Lines from the one with "The format for" up to and including the one with "Give the centre" are to be copied exactly from the records below, without their pictures.
━━━ Supplied data ━━━
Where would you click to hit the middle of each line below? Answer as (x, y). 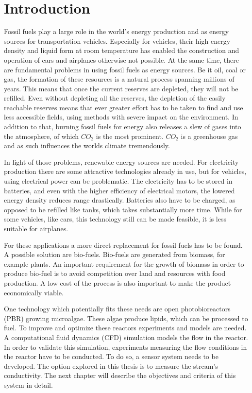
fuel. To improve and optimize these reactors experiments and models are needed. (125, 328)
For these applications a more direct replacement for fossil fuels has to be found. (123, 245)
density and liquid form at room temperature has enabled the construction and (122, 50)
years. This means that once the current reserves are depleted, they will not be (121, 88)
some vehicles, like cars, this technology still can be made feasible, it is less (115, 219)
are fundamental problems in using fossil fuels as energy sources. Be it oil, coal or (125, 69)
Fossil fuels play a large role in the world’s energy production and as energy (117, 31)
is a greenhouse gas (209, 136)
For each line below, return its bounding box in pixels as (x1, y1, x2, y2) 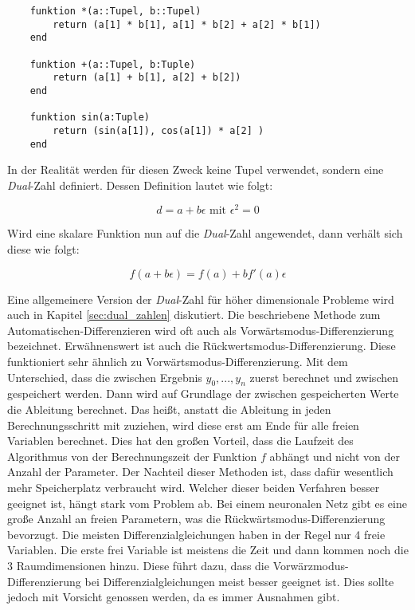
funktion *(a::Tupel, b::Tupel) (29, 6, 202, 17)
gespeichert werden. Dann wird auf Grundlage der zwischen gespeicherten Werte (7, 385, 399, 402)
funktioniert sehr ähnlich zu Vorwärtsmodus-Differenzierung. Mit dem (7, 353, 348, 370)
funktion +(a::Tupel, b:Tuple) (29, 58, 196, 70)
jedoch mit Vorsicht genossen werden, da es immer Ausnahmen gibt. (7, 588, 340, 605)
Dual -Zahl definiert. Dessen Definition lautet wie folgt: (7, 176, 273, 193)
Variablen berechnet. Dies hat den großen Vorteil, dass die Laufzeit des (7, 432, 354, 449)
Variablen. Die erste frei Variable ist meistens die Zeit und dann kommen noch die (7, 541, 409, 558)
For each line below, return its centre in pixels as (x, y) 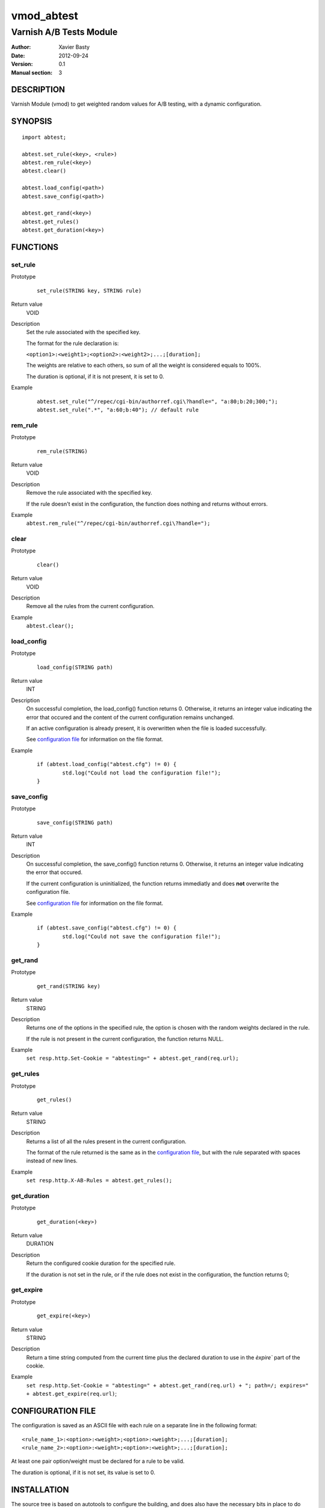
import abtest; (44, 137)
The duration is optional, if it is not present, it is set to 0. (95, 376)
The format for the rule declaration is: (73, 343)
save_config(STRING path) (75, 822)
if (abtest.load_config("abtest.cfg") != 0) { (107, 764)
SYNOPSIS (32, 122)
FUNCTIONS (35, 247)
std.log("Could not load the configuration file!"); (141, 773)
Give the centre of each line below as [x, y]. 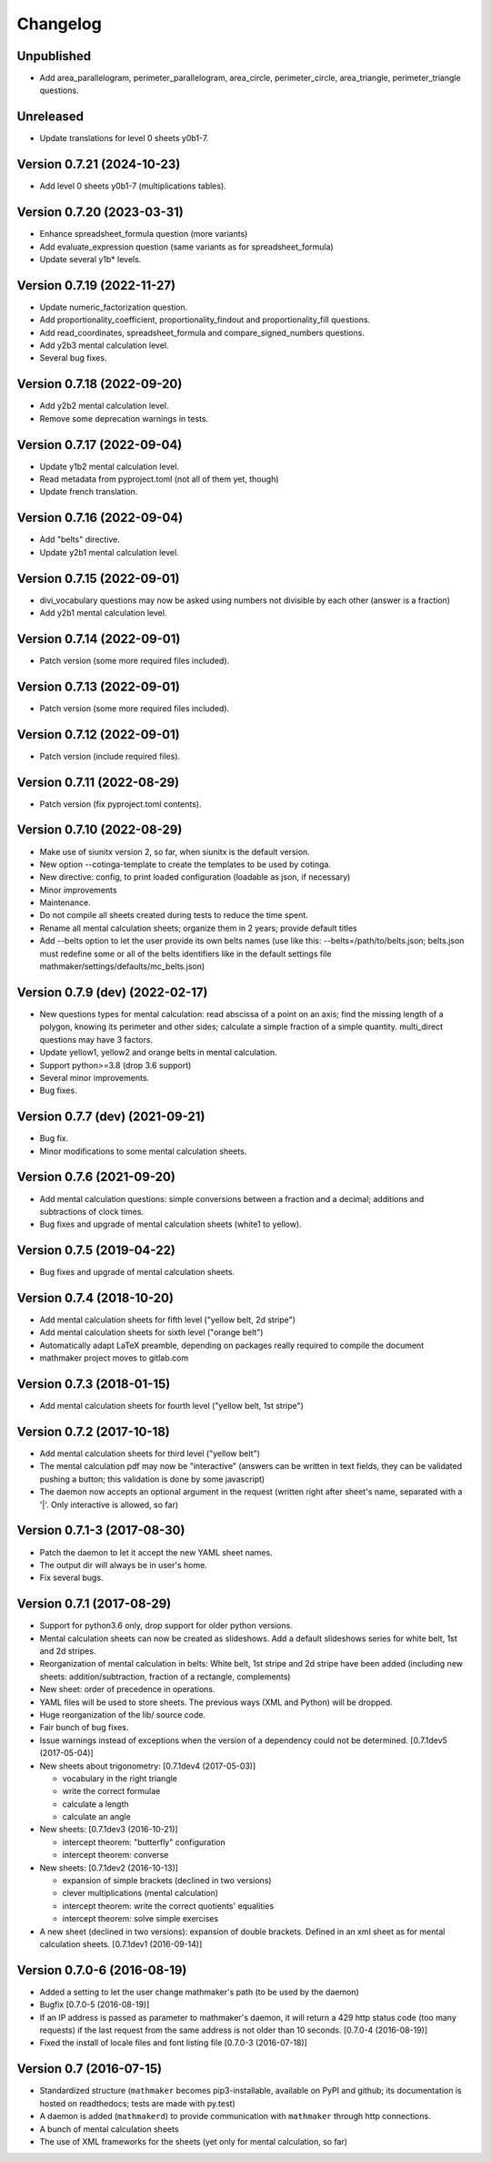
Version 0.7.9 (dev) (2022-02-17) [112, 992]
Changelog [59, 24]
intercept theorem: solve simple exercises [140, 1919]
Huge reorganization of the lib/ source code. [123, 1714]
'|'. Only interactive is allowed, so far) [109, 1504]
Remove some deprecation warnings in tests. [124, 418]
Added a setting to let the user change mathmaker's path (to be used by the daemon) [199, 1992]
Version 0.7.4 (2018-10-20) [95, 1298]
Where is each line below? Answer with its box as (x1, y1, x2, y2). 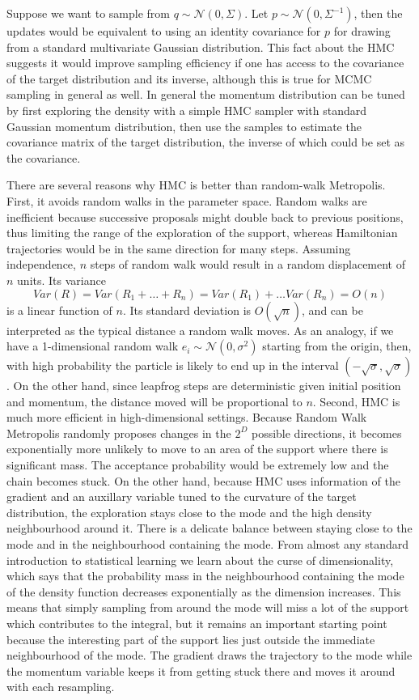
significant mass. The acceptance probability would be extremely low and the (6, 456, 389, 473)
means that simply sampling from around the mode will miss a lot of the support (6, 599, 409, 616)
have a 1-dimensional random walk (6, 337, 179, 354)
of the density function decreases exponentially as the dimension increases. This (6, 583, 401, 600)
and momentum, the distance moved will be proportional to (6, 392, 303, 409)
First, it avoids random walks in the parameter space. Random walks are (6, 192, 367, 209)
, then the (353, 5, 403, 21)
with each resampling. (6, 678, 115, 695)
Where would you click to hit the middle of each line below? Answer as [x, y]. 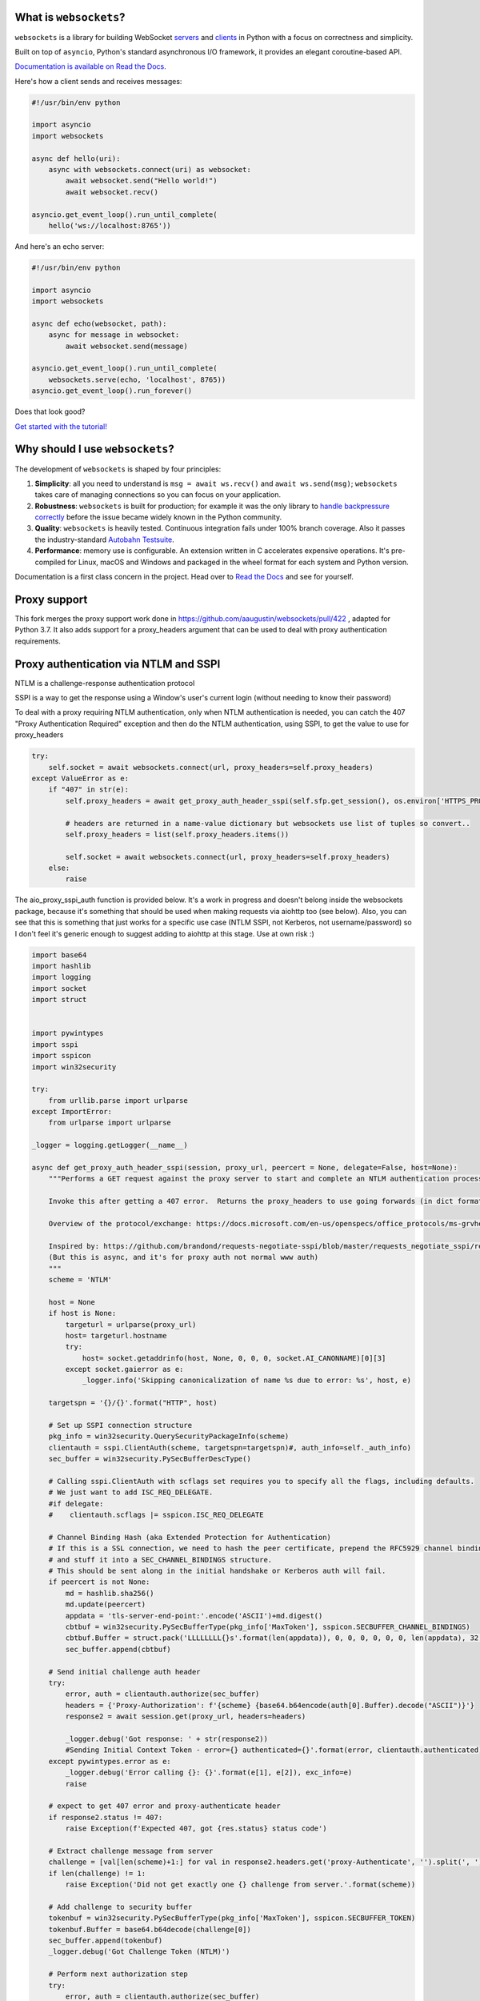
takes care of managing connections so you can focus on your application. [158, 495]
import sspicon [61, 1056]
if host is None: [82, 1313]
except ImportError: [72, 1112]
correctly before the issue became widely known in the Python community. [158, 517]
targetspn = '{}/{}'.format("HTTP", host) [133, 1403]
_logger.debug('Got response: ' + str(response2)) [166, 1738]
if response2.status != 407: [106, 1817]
━━━
Output below:
The format for the rule declaration is: (73, 343)
save_config(STRING path) (75, 822)
if (abtest.load_config("abtest.cfg") != 0) { (107, 764)
SYNOPSIS (32, 122)
FUNCTIONS (35, 247)
std.log("Could not load the configuration file!"); (141, 773)
Give the centre of each line below as [x, y]. 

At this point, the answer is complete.